Since a[b]is just *(a + b)you can of course do this:

因为a[b]只是*(a + b)你当然可以这样做：

*(*(matrix + i) + j)

Anyway, those newallocations are error prone. If one of the nested news throws then you'll have a leak. Try using std::vectorinstead.

无论如何，这些new分配很容易出错。如果其中一个嵌套news 抛出，那么您将有泄漏。尝试使用std::vector。

Answering your second question: when you allocate a 2D array with the following code

回答您的第二个问题：当您使用以下代码分配二维数组时

// dynamically allocate an array
    matrix = new int *[row]; 
    for (int count = 0; count < row; count++)
        matrix[count] = new int[col];

you are in fact allocating one array of pointers (your matrix variable, which is a double pointer) and "row" arrays of integers (each one representing one row in your matrix, of size "col"), which are matrix[0], matrix[1], etc. up to matrix[row-1].

你实际上分配指针（您的矩阵的变量，它是一个双指针）和整数的“行”阵列中的一个阵列（每一个代表在矩阵的一行，大小“栏”），这是matrix[0]，matrix[1]等到matrix[row-1].

Thus, when you want to free your matrix, you'll first need to free every single row (the arrays allocated within the loop), and then the array which held the rows. In your case, the code you use to free your matrix is partly wrong, and should be more like the following :

因此，当您想释放矩阵时，首先需要释放每一行（循环内分配的数组），然后是保存行的数组。在您的情况下，您用来释放矩阵的代码部分错误，应该更像以下内容：

// free dynamically allocated memory
for( int i = 0 ; i < row ; i++ )
{
    //first we delete each row
    delete [] matrix[i] ;
}
//finally, we delete the array of pointers
delete [] matrix ;

The delete within the loop will free each row of your matrix, and the final delete will free the array of rows. In your code, you use delete rowtimes on your double pointer (matrix), which makes no sense.

循环中的删除将释放矩阵的每一行，最终删除将释放行数组。在您的代码中，您row在双指针 ( matrix)上使用了删除时间，这是没有意义的。

Finally, using a single delete on the double pointer is wrong, because it would end up in a memory leak as you aren't freeing the memory allocated for each row, only the pointers referring to it.

最后，在双指针上使用单个删除是错误的，因为它最终会导致内存泄漏，因为您没有释放为每一行分配的内存，只有引用它的指针。

Something like this would work:

像这样的事情会起作用：

int **matrix;

// dynamically allocate an array
matrix = new (std::nothrow) int *[row];
if (matrix == NULL)
{
      // handle the error
}
for (int count = 0; count < row; count++)
{
    *(matrix + count) = new (std::nothrow) int[col];
    if (matrix[count] == NULL)
    {
          // handle the error
    }
 }

cout << "\nNow enter the element for the matrix..."; 
for (int i=0; i < row; i++)
{
    for (int j=0; j < col; j++)
    {
        cout << "\nRow " << (i+1) << " Col " << (j+1) << " :";
        cin >> *(*(matrix + i) + j);
    }
}

Yes, you use pointer addition, but you need to understand how the memory is laid out. Say x is a pointer to the first element of an array of ints, if you want to access x[2], you can use *(x+2). However, with matrices it can get quite confusing and you're a lot more likely to access wrong indices in your matrix if you do this, so I wouldn't advise it.

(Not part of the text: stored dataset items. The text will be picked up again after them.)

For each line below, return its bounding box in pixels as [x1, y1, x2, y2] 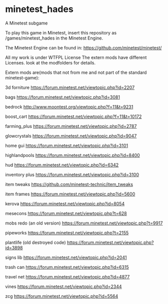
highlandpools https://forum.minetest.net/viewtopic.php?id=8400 [5, 152, 140, 158]
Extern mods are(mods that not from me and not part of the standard [5, 69, 147, 75]
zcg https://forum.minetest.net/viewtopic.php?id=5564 [5, 293, 118, 299]
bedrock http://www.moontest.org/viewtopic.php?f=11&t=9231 [5, 103, 133, 109]
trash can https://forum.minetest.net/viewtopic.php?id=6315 [5, 264, 129, 270]
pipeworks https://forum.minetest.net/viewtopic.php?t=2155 [5, 229, 129, 235]
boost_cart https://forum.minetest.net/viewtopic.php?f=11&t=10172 [5, 113, 142, 119]
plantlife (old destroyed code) [5, 239, 66, 245]
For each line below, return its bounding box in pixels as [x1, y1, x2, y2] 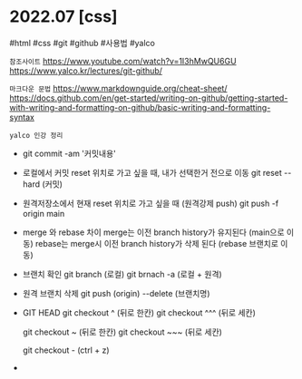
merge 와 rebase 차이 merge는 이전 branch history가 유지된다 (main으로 [22, 227, 285, 238]
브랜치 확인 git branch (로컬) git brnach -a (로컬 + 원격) [22, 268, 222, 279]
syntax [9, 112, 34, 122]
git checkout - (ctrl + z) [22, 345, 111, 355]
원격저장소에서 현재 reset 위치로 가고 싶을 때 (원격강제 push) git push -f [22, 198, 279, 209]
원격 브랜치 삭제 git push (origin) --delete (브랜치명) [22, 287, 210, 298]
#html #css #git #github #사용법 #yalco [9, 37, 156, 48]
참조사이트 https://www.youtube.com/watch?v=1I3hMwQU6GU [9, 55, 238, 66]
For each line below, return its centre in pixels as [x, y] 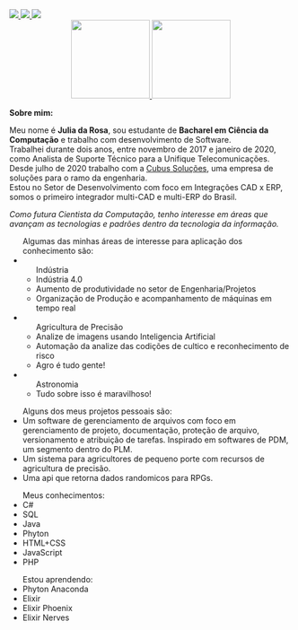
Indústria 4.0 [59, 279]
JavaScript [42, 552]
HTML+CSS [44, 543]
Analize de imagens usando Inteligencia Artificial [125, 337]
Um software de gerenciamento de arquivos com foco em [129, 420]
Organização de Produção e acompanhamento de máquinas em [153, 298]
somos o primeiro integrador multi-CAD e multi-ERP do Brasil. [123, 197]
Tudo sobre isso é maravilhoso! [94, 394]
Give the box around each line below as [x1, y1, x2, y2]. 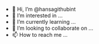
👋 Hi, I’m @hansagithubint [11, 6, 76, 12]
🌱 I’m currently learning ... [11, 18, 76, 25]
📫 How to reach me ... [11, 32, 68, 38]
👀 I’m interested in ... [11, 12, 63, 19]
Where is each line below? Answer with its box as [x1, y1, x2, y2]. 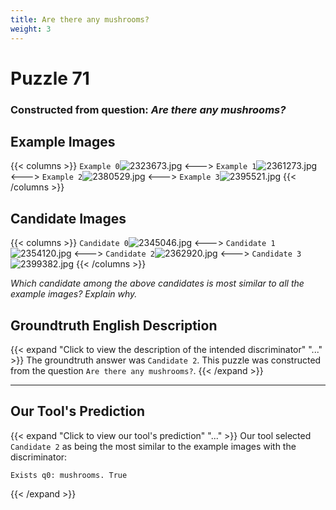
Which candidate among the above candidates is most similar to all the [10, 277, 305, 290]
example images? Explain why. [10, 288, 138, 300]
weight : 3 [10, 24, 52, 34]
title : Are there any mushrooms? [10, 14, 150, 25]
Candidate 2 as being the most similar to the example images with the [10, 440, 297, 452]
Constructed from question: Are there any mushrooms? [10, 102, 287, 116]
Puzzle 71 [10, 67, 90, 90]
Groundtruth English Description [10, 317, 218, 334]
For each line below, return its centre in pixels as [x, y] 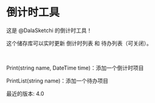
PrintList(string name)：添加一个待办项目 [57, 81]
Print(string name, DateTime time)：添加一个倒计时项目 [75, 68]
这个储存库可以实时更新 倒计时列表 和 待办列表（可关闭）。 [79, 43]
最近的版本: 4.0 [25, 93]
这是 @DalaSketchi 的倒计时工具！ [49, 30]
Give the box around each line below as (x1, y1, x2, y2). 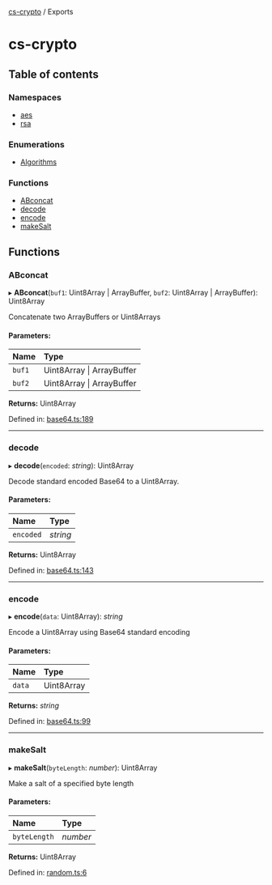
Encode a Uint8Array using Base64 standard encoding (8, 628, 190, 637)
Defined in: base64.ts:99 (8, 717, 91, 726)
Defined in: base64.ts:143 (8, 565, 95, 575)
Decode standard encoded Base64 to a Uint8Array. (8, 476, 180, 486)
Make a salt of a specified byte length (8, 778, 134, 788)
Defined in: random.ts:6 (8, 867, 87, 877)
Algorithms (19, 157, 57, 167)
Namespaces (8, 91, 62, 103)

是的，您使用指针加法，但您需要了解内存是如何布局的。假设 x 是一个指向整数数组第一个元素的指针，如果要访问 x[2]，可以使用 *(x+2)。但是，对于矩阵，它可能会变得非常混乱，如果这样做，您更有可能访问矩阵中的错误索引，因此我不建议这样做。

You could do *(*(matrix+i)+j). It should be equivalent to bracket notation. What is happening with both notations is simply pointer arithmetic.

你可以做*(*(matrix+i)+j)。它应该等同于括号表示法。两种表示法发生的事情只是指针算术。